The 72-page report, conducted by Chess.com and reviewed by the Wall Street Journal, found that Niemann “likely received illegal assistance in more than 100 online games” as recently as 2020, including in events where prize money was at stake.
The suspicions around Niemann, a 19-year-old who has made a meteoric ascent into the world’s top 50 over the past four years, were initially amplified last month when the world champion Magnus Carlsen first suggested, then outright declared, the American was winning through illegitimate means.
Niemann has mounted a vigorous denial of the allegations, but confessed to cheating in the past: first as a 12-year-old in an online tournament, and then as a 16-year-old playing unrated games while streaming.
The Chess.com report, which relied on cheating-detection tools including a comparison of a player’s moves to those recommended by powerful supercomputers, has offered compelling data-driven evidence that dramatically contradicts those statements. The investigation made no conclusions regarding Niemann’s over-the-board games, but flagged contests from six of his stronger in-person events, saying they “merit further investigation based on the data.”

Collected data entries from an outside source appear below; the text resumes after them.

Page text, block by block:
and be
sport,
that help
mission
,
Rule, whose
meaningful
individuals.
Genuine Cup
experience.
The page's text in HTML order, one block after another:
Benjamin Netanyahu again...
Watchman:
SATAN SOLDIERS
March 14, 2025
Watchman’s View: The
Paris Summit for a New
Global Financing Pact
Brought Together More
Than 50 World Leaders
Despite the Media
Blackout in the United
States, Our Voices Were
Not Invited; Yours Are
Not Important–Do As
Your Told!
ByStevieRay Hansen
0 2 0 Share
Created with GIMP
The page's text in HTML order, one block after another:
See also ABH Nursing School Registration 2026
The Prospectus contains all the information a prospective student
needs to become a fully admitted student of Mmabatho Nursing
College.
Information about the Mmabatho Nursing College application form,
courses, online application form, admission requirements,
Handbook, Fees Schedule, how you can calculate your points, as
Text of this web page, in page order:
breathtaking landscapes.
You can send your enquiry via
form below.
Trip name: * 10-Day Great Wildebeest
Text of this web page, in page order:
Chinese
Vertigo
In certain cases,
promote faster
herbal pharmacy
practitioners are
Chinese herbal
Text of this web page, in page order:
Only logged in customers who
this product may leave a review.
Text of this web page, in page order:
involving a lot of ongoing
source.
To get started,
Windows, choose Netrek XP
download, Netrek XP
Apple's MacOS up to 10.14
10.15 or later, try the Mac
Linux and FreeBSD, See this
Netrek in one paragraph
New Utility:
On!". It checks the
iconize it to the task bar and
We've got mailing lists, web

The 72-page report said that Niemann privately confessed to the allegations, and that he was subsequently banned from for a period of time from Chess.com, the world’s most popular chess platform.
The controversy erupted last month after Niemann beat Carlsen while playing with black pieces at the US$500,000 Sinquefield Cup in St Louis, Missouri, ending the current world champion’s 53-game unbeaten streak in over-the-board games. The shocking defeat and Carlsen’s withdrawal ignited a maelstrom of comments and allegations that Niemann was cheating including from Hikaru Nakamura, the American grandmaster once ranked No. 2 in the world.

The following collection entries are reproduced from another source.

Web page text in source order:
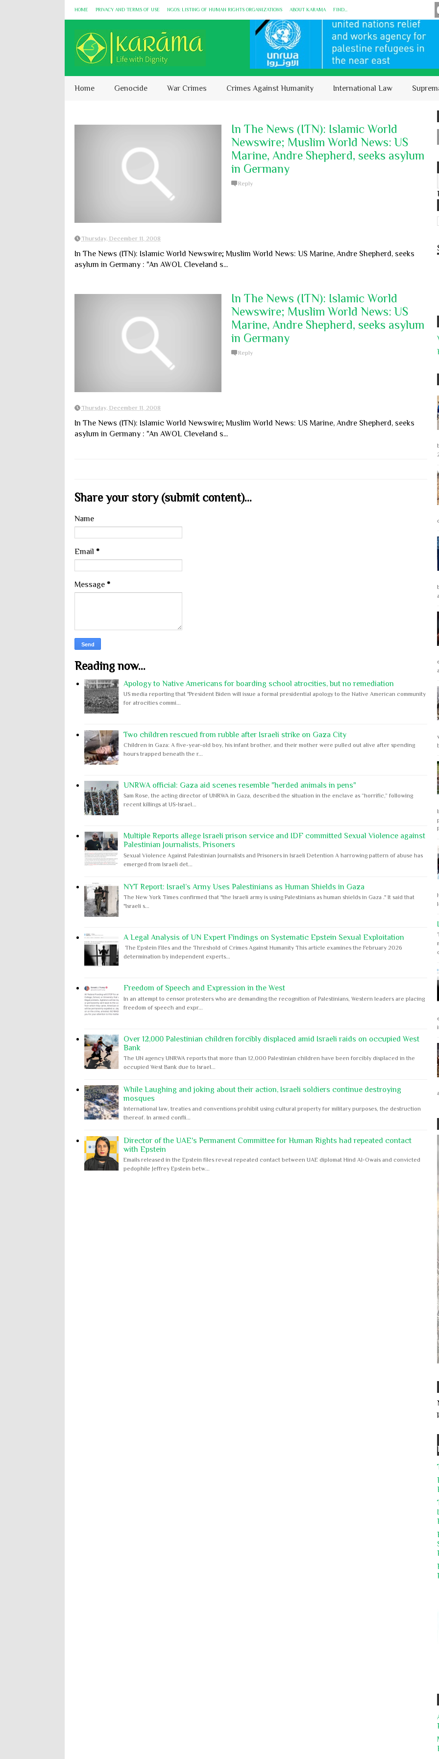
HOME PRIVACY AND TERMS OF USE NGOS: LISTING OF HUMAN RIGHTS ORGANIZATIONS ABOUT KARĀMA FIND...
Home Genocide War Crimes Crimes Against Humanity International Law
In The News (ITN): Islamic World
Newswire; Muslim World News: US
Marine, Andre Shepherd, seeks asylum
in Germany
Reply
Thursday, December 11, 2008
In The News (ITN): Islamic World Newswire; Muslim World News: US Marine, Andre Shepherd, seeks
asylum in Germany : "An AWOL Cleveland s...
In The News (ITN): Islamic World
Newswire; Muslim World News: US
Marine, Andre Shepherd, seeks asylum
in Germany
Reply
Thursday, December 11, 2008
In The News (ITN): Islamic World Newswire; Muslim World News: US Marine, Andre Shepherd, seeks
asylum in Germany : "An AWOL Cleveland s...
Share your story (submit content)...
Name
Email *
Message *
Reading now...
Apology to Native Americans for boarding school atrocities, but no remediation
US media reporting that "President Biden will issue a formal presidential apology to the Native American community
for atrocities commi...
Two children rescued from rubble after Israeli strike on Gaza City
Children in Gaza: A five-year-old boy, his infant brother, and their mother were pulled out alive after spending
hours trapped beneath the r...
UNRWA official: Gaza aid scenes resemble "herded animals in pens"
Sam Rose, the acting director of UNRWA in Gaza, described the situation in the enclave as “horrific,” following
recent killings at US-Israel...
Multiple Reports allege Israeli prison service and IDF committed Sexual Violence against
Palestinian Journalists, Prisoners
Sexual Violence Against Palestinian Journalists and Prisoners in Israeli Detention A harrowing pattern of abuse has
emerged from Israeli det...
NYT Report: Israel’s Army Uses Palestinians as Human Shields in Gaza
The New York Times confirmed that "the Israeli army is using Palestinians as human shields in Gaza ." It said that
"Israeli s...
A Legal Analysis of UN Expert Findings on Systematic Epstein Sexual Exploitation
The Epstein Files and the Threshold of Crimes Against Humanity This article examines the February 2026
determination by independent experts...
Freedom of Speech and Expression in the West
In an attempt to censor protesters who are demanding the recognition of Palestinians, Western leaders are placing
freedom of speech and expr...
Over 12,000 Palestinian children forcibly displaced amid Israeli raids on occupied West
Bank
The UN agency UNRWA reports that more than 12,000 Palestinian children have been forcibly displaced in the
occupied West Bank due to Israel...
While Laughing and joking about their action, Israeli soldiers continue destroying
mosques
International law, treaties and conventions prohibit using cultural property for military purposes, the destruction
thereof. In armed confli...
Director of the UAE's Permanent Committee for Human Rights had repeated contact
with Epstein
Emails released in the Epstein files reveal repeated contact between UAE diplomat Hind Al-Owais and convicted
pedophile Jeffrey Epstein betw...

Unsatisfied by Niemann’s explanation that he had somehow guessed what opening the Norwegian would play, Carlsen abruptly withdrew from the tournament, a virtually unprecedented decision for a sitting world champion that was interpreted as an act of protest.
The controversy redoubled two weeks later when Carlsen and Niemann met again in the sixth round of the online Julius Baer Generation Cup and the world No. 1 sensationally resigned after making just one move.
Carlsen later said he was unwilling to “play against people that have cheated repeatedly in the past” and that he believed Niemann had cheated “more than he has admitted.”
The Chess.com report backed up Carlsen’s assessment of Niemann’s uncommonly rapid climb up International Chess Federation world ratings — a gain of 350 Elo points in four years and an astonishing surge from 2,500 to 2,600 in just three months — describing his rise as “statistically extraordinary,” while stopping short of concluding that he has cheated in any over-the-board games.
“Outside his online play, Hans is the fastest rising top player in classical [over-the-board] chess in modern history,” the report said.
“Looking purely at rating, Hans should be classified as a member of this group of top young players. While we don’t doubt that Hans is a talented player, we note that his results are statistically extraordinary.”
The report said the methodology behind Chess.com’s cheat-detection tools include: “analytics that compare moves to those recommended by chess engines; studies of a player’s past performance and strength profile; monitoring behavior such as players opening up other browsers while playing; and input from grandmaster fair play analysts.”